Aim of the exercise
Where a picture appears, leave it out, and print the rest of the records as they are.

Dataset records below:

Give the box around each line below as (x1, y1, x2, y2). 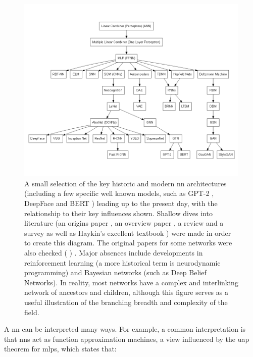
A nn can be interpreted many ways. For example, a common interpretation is (4, 324, 246, 334)
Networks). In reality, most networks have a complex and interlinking (24, 277, 238, 287)
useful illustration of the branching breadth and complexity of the (24, 297, 228, 307)
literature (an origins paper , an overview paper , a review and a (24, 218, 224, 228)
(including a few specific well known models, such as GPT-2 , (24, 188, 214, 198)
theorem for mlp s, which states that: (4, 343, 117, 354)
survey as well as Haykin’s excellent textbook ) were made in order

End of Dataset records.

Output for this exercise
Give the box around each line below as (x1, y1, x2, y2). 
A nn can be interpreted many ways. For example, a common interpretation is (4, 324, 246, 334)
Networks). In reality, most networks have a complex and interlinking (24, 277, 238, 287)
useful illustration of the branching breadth and complexity of the (24, 297, 228, 307)
literature (an origins paper , an overview paper , a review and a (24, 218, 224, 228)
(including a few specific well known models, such as GPT-2 , (24, 188, 214, 198)
theorem for mlp s, which states that: (4, 343, 117, 354)
survey as well as Haykin’s excellent textbook ) were made in order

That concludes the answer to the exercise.